(Data excerpts)

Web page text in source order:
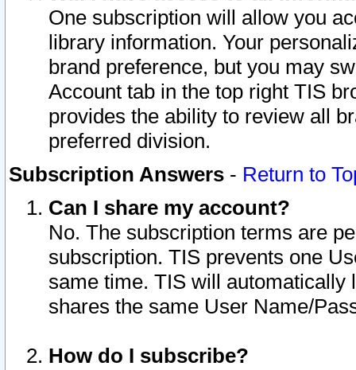
One subscription will allow you
library information. Your
brand preference, but you may
Account tab in the top right TIS
provides the ability to review all
preferred division.
Subscription Answers - Return to
Can I share my account?
No. The subscription terms are
subscription. TIS prevents one
same time. TIS will automatically
shares the same User Name/
How do I subscribe?

• _What to do_
Which lines run from the one containing "subscription. TIS prevents one" to the end of the entries above? Print them exactly, both ends included, and nothing else.

• _Written reply_
subscription. TIS prevents one
same time. TIS will automatically
shares the same User Name/
How do I subscribe?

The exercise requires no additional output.